On Tuesday night, after Djokovic reeled off those aforementioned dozen points, Haas didn’t second guess himself, nor did he think of that afternoon in 2009 when he had Roger Federer in desperate straits in the fourth round of the French Open—he led by two sets and a break in that one—only to lose those critical “few points.”

Instead, Haas thought: “I had a break point to go up 4-1 and I didn’t convert it. Then I lost all those points and he was up 4-3. I wasn’t happy with the way I gave those points away. But I didn’t think anything else of it. . .I just tried to re-group on the changeover and told myself, ‘Try to hold here to go to 4-all and keep it tight. If you have a chance, play a little different than before.’ And that’s exactly what happened.”

Haas tightened up his game and held with ease for 4-all. Then he forced Djokovic into another long game in which Haas reached break point following a 25-hit rally ending with backhand error by the Serb. Djokovic survived that threat, but Haas quickly reached break point again, and then made good on his decision to play a little differently. After a brief rally, he attacked and hit a backhand volley winner to secure the key break for 5-4. He held to end the match, 6-2, 6-4.

“All credit to him,” Djokovic said afterward. “He was the better player, no question about it.”

The question, of course, is how and why Haas is able to produce such brilliant tennis with such regularity. After all, he’s the oldest player anywhere near the elite level, presently No. 18.

For one thing, Haas has been utterly devoted and diligent since coming back from multiple surgeries and assorted ailments, bent on squeezing every possible drop of success out of his career until the day when he wakes up and feels that “something is missing,” that the payoff just isn’t worth the discipline and effort.

Beyond that, though, Haas told me something else the other day. He said, “I was always, and in many ways, an ambitious kid. A very competitive kid. When you’re like that, who knows what you can do? But sometimes when you’re young you can be too competitive and too ambitious. You want it so badly, maybe you get too emotional, or too tight.

“Those are things you have to work on. Having a poker face, or not having one.
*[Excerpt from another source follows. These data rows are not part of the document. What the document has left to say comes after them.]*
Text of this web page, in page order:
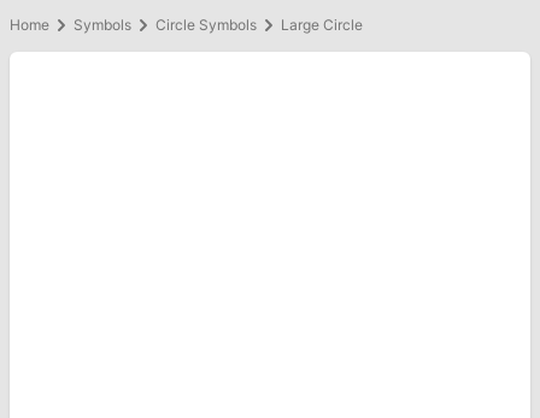
Home Symbols Circle Symbols Large Circle
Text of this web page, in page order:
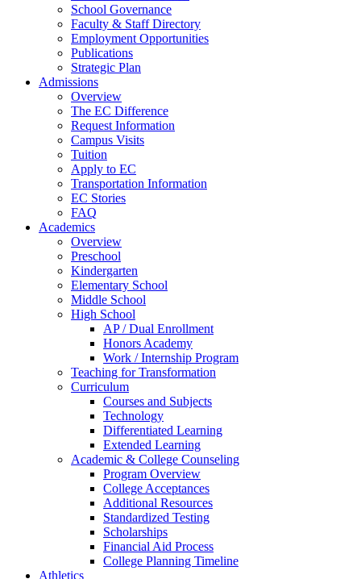
School Governance
Faculty & Staff Directory
Employment Opportunities
Publications
Strategic Plan
Admissions
Overview
The EC Difference
Request Information
Campus Visits
Tuition
Apply to EC
Transportation Information
EC Stories
FAQ
Academics
Overview
Preschool
Kindergarten
Elementary School
Middle School
High School
AP / Dual Enrollment
Honors Academy
Work / Internship Program
Teaching for Transformation
Curriculum
Courses and Subjects
Technology
Differentiated Learning
Extended Learning
Academic & College Counseling
Program Overview
College Acceptances
Additional Resources
Standardized Testing
Scholarships
Financial Aid Process
College Planning Timeline
Athletics
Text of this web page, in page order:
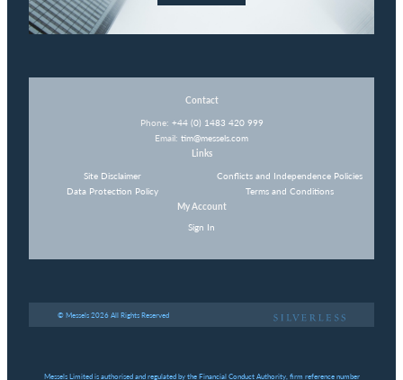
Contact
Phone: +44 (0) 1483 420 999
Email: tim@messels.com
Links
Site Disclaimer
Data Protection Policy
Conflicts and Independence Policies
Terms and Conditions
My Account
Sign In
© Messels 2026 All Rights Reserved
Messels Limited is authorised and regulated by the Financial Conduct Authority, firm reference number
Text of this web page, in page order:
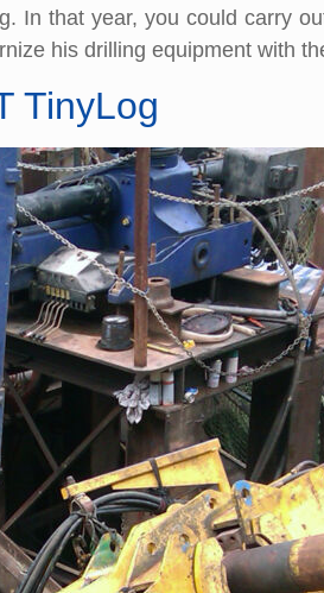
In that year, you could carry
his drilling equipment with
TinyLog
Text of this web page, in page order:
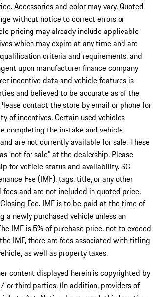
Accessories and color may vary. Quoted
without notice to correct errors or
pricing may already include applicable
which may expire at any time and are
criteria and requirements, and
upon manufacturer finance company
incentive data and vehicle features is
and believed to be accurate as of the
contact the store by email or phone for
of incentives. Certain used vehicles
completing the in-take and vehicle
are not currently available for sale. These
‘not for sale” at the dealership. Please
for vehicle status and availability. SC
Fee (IMF), tags, title, or any other
and are not included in quoted price.
Fee. IMF is to be paid at the time of
a newly purchased vehicle unless an
IMF is 5% of purchase price, not to exceed
IMF, there are fees associated with titling
as well as property taxes.
content displayed herein is copyrighted by
or third parties. (In addition, providers of
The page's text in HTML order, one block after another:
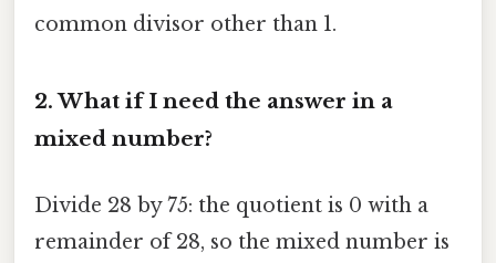
common divisor other than 1.
2.What if I need the answer in a
mixed number?
Divide 28 by 75: the quotient is 0 with a
remainder of 28, so the mixed number is
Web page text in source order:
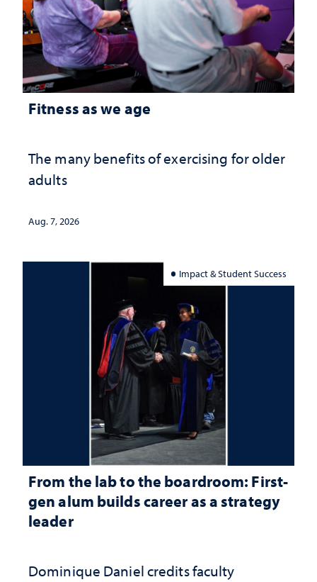
Fitness as we age
The many benefits of exercising for older
adults
Aug. 7, 2026
Impact & Student Success
From the lab to the boardroom: First-
gen alum builds career as a strategy
leader
Dominique Daniel credits faculty
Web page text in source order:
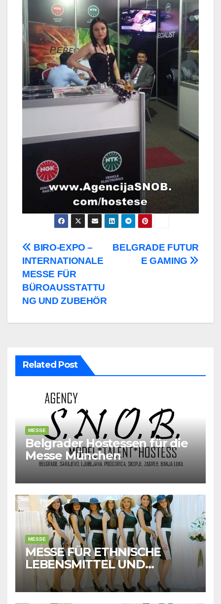
Post
navigation
BELGRADE FUTUR
E GAMING
BIRO-EXPO –
INTERNATIONALE
MESSE FÜR
BÜROAUSSTATTU
NG UND ZUBEHÖR
Related Post
MESSE
Belgrader Hostessen für die
Messe München
MESSE
MESSE FÜR ETHNISCHE
LEBENSMITTEL UND
GETRÄNKE

Controlling yourself. If you’re competitive and ambitious and you train the right way, what’s in the way? If you have two legs and can run and get in shape—go do it. If you sit at home and watch TV it’s not going to happen. It’s just hard work and discipline. But also, if you you work hard and see results, it really helps. If you give it everything you’ve got and it’s not working, then I think it’s the right time to stop.”

After Haas won his third-round match out on the Grandstand over Alexandr Dolgopolov, he held an impromptu family reunion of sorts. His toddler daughter ran away from her mother and onto the court, as did coach Nick Bollettieri and Tommy’s father, Peter. They celebrated with hugs all around. Peter, you may remember, nearly died in a horrible motorcycle crash some years ago.

“The accident took a lot out of him,” Tommy said. “But he works out every day, even though he’s 65 now. And he looks good for his age. That’s something maybe I get from him. I have a little bit of that in me, that strength and desire to keep going.”

You could almost say that Father Time and father Peter are engaged in a spirited tug of war for Tommy Haas, and it appears that Peter may be winning.